Today went pretty well.  I really have no complaints.  Work went well - I made a point of finding out who it was that complained about me, and it was the person I suspected.  The woman is a financial adviser, and when she comes in, she has this air about her that just says to me that I'm not worth her time.  She comes in the doors all huffy and practically runs past me.  I have several times attempted to give her her mail (as per my job description), and before I can even say anything, she's gone.  And the few times I have attempted to give her her mail, she tells me she doesn't want it then, or that she can't take it right then because her hands are full.  So I've sort of made a point of treating her how she treats me.  So why should she expect me to be any nicer to her?  Why should I give her any of my time or attention when she doesn't give me any of hers?  I read the two emails that she sent my boss, and they were really short, but she said that I'm not very attentive or friendly, that I don't give her her mail and that I won't send her calls to her on her cell phone as she's requested (there's something in there too, about my dropping a transfer on her or something, but I honestly have no fucking idea what she's talking about). She once requested, when I first started the job, that if she's not in the office, that I transfer calls to her cell phone.  She's one of like three of our tenants with this request (because she's so important that she can't miss phone calls even though she's rarely in the office), but if I've transferred two or more calls to her cell and she doesn't answer, I just tell people she's unavailable.  She must be if she's not picking up the calls.  Then I put the calls to her office voicemail.  Well she called today and I told her that I'd been dropping calls into her office voicemail if she doesn't pick up her cell because that's what I do with the other tenants who request calls to be transferred to their cell phones, because she never specified otherwise.  I was syrupy, sickly sweet to her on the phone and I will be furthermore paying her WAY too much attention.  I just want to show her that she's wrong about me, and that the golden rule is not just an abstract thought.  I truly believe that you should treat others the way you want to be treated, and per that adage, I treat her as she treats me.  Like I'm unimportant.

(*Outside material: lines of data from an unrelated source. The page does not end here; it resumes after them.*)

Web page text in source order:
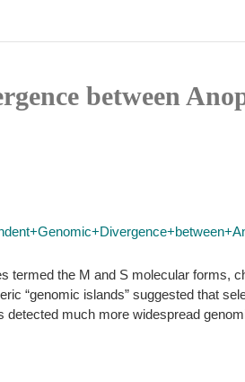
between
the M and S molecular forms,
“genomic islands” suggested that
much more widespread
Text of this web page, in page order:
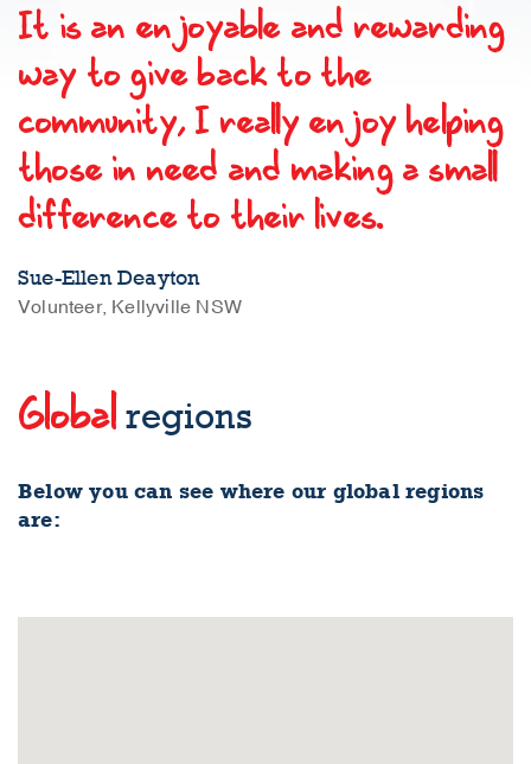
It is an enjoyable and rewarding
way to give back to the
community, I really enjoy helping
those in need and making a small
difference to their lives.
Sue-Ellen Deayton
Volunteer, Kellyville NSW
Global regions
Below you can see where our global regions
are:
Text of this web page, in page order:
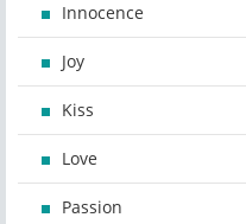
Innocence
Joy
Kiss
Love
Passion
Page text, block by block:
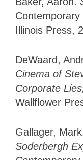
Illinois Press,
DeWaard,
Cinema of
Corporate
Wallflower
Gallager,
Soderbergh
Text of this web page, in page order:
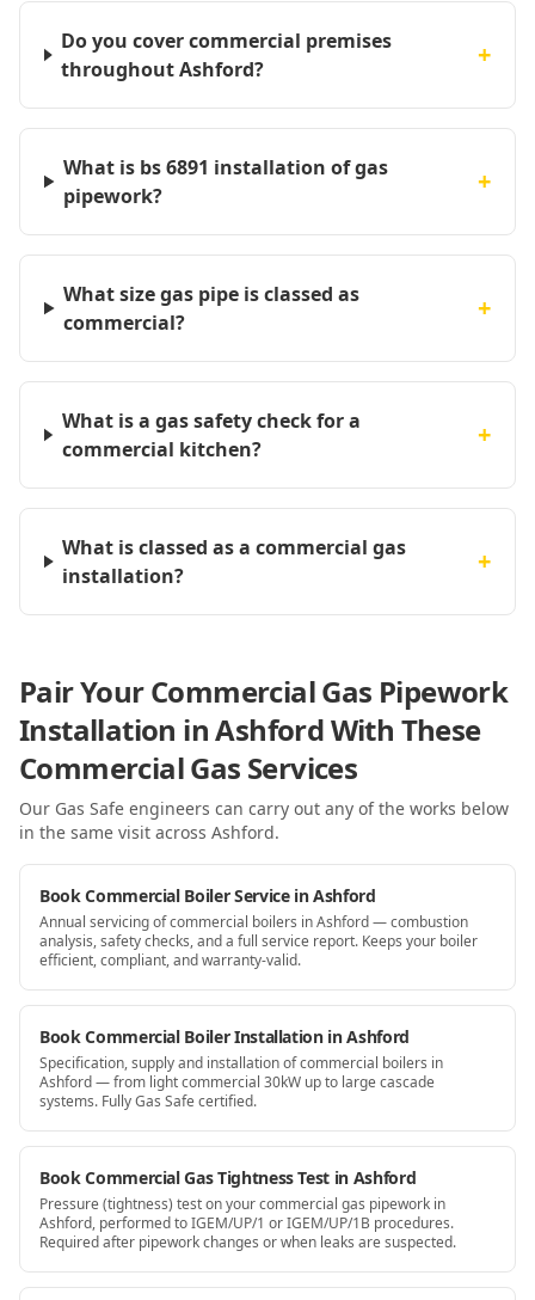
Do you cover commercial premises
throughout Ashford?
+
What is bs 6891 installation of gas
pipework?
+
What size gas pipe is classed as
commercial?
+
What is a gas safety check for a
commercial kitchen?
+
What is classed as a commercial gas
installation?
+
Pair Your Commercial Gas Pipework
Installation in Ashford With These
Commercial Gas Services
Our Gas Safe engineers can carry out any of the works below
in the same visit across Ashford.
Book Commercial Boiler Service in Ashford
Annual servicing of commercial boilers in Ashford — combustion
analysis, safety checks, and a full service report. Keeps your boiler
efficient, compliant, and warranty-valid.
Book Commercial Boiler Installation in Ashford
Specification, supply and installation of commercial boilers in
Ashford — from light commercial 30kW up to large cascade
systems. Fully Gas Safe certified.
Book Commercial Gas Tightness Test in Ashford
Pressure (tightness) test on your commercial gas pipework in
Ashford, performed to IGEM/UP/1 or IGEM/UP/1B procedures.
Required after pipework changes or when leaks are suspected.
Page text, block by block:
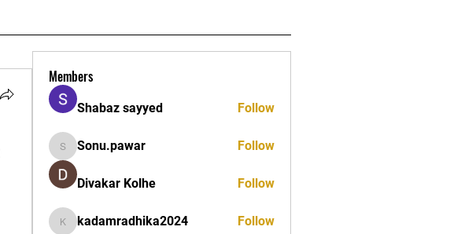
Members
Shabaz sayyed Follow
Sonu.pawar
Sonu.pawar Follow
Divakar Kolhe Follow
kadamradhika2024
kadamradhika2024 Follow

So that's that.  I'm putting it in my past as best I can while still making a point of giving her exaggerated amounts of attention.  That's the only way I'm going to be able to feel better about the whole thing.

I left the office and rode up to campus (the Hill is not getting any easier on the bike) and I brought a beach towel with me today, and I laid out in the sun while I finished the readings for class.  It was HOT.  I was pouring sweat.  I really wanted to go jump into Boulder Creek after class, but the classroom is air-conditioned and I was perfectly comfortable after class so I didn't; tomorrow I'll jump in and then ride up the hill and dry off in the sun.  That sounds perfect.

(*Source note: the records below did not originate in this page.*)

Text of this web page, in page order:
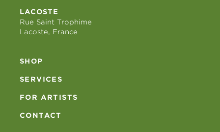
LACOSTE
Rue Saint Trophime
Lacoste, France
SHOP
SERVICES
FOR ARTISTS
CONTACT
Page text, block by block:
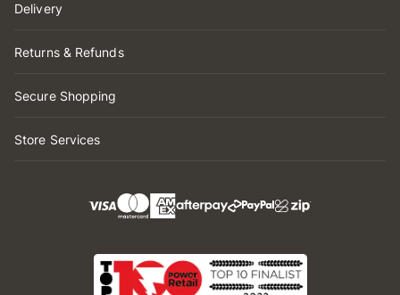
Delivery
Returns & Refunds
Secure Shopping
Store Services
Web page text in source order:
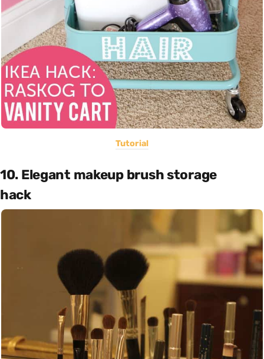
Tutorial
10. Elegant makeup brush storage
hack
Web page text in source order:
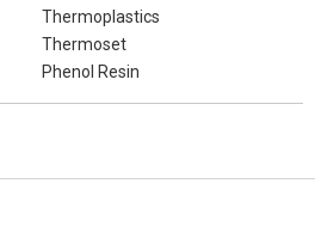
Thermoplastics
Thermoset
Phenol Resin
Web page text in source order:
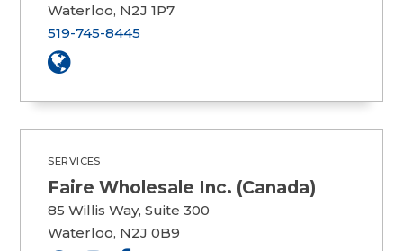
Waterloo, N2J 1P7
519-745-8445
SERVICES
Faire Wholesale Inc. (Canada)
85 Willis Way, Suite 300
Waterloo, N2J 0B9
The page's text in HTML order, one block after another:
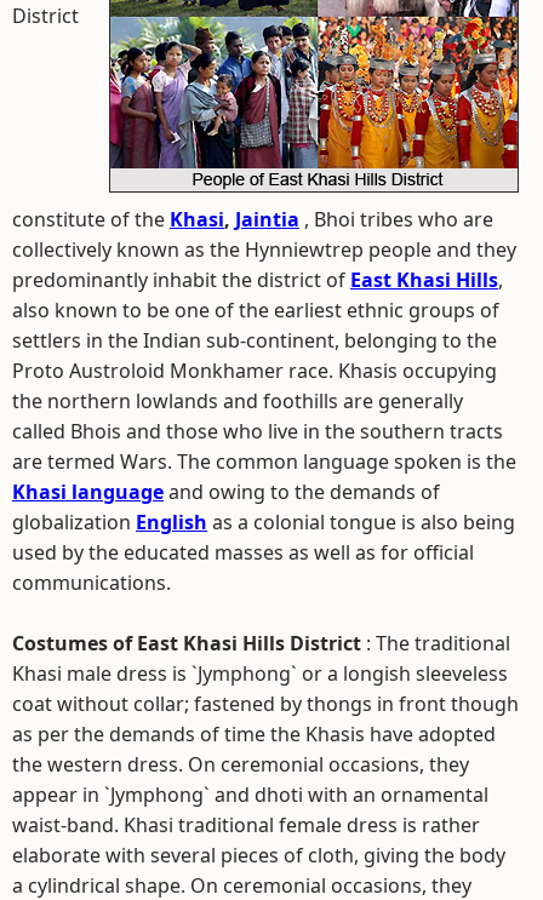
District
constitute of the Khasi, Jaintia , Bhoi tribes who are
collectively known as the Hynniewtrep people and they
predominantly inhabit the district of East Khasi Hills,
also known to be one of the earliest ethnic groups of
settlers in the Indian sub-continent, belonging to the
Proto Austroloid Monkhamer race. Khasis occupying
the northern lowlands and foothills are generally
called Bhois and those who live in the southern tracts
are termed Wars. The common language spoken is the
Khasi languageand owing to the demands of
globalization English as a colonial tongue is also being
used by the educated masses as well as for official
communications.
Costumes of East Khasi Hills District : The traditional
Khasi male dress is `Jymphong` or a longish sleeveless
coat without collar; fastened by thongs in front though
as per the demands of time the Khasis have adopted
the western dress. On ceremonial occasions, they
appear in `Jymphong` and dhoti with an ornamental
waist-band. Khasi traditional female dress is rather
elaborate with several pieces of cloth, giving the body
a cylindrical shape. On ceremonial occasions, they
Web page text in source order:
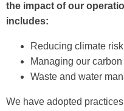
the impact of our
includes:
Reducing climate risk
Managing our
Waste and water
We have adopted
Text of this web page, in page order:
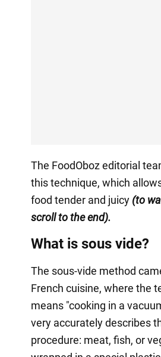
The FoodOboz editorial
this technique, which
food tender and juicy(to
scroll to the end).
What is sous vide?
The sous-vide method
French cuisine, where the
means "cooking in a
very accurately describes
procedure: meat, fish, or
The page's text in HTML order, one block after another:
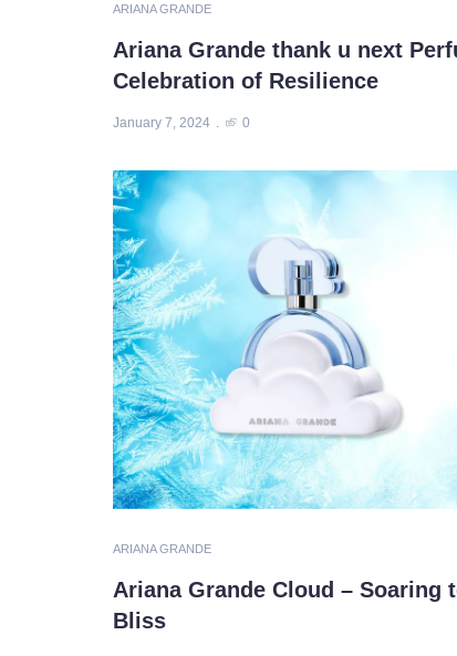
ARIANA GRANDE
Ariana Grande thank u next
Celebration of Resilience
January 7, 2024 0
ARIANA GRANDE
Ariana Grande Cloud – Soaring
Bliss

After class I zipped home to grab Phoenix and we went to my parents house.  The kids had just gotten there and so we played and hung out for a little while and then ate dinner.  I stayed and played for just a little while after that and then left.  Phoenix was so hot in the car on the way home that I decided upon pulling up to my house that I was going to take him and Nali to the dog park to cool off.  They had a blast.  Nali even chased some tennis balls.  They're both passed out in my room right now.

Overall, I'm in a pretty decent mood today.  Having beautiful weather and some freedom between work and class seems to really make a difference in my day.  I'm going to try to get ahead on some of my homework  now while I watch Conan so that I'm not all flustered trying to get it done at work tomorrow while I'm answering phones and being asked inane questions and kissing asses of people with overly inflated egos.  Or else I'll just go to bed because I'm really fricking tired.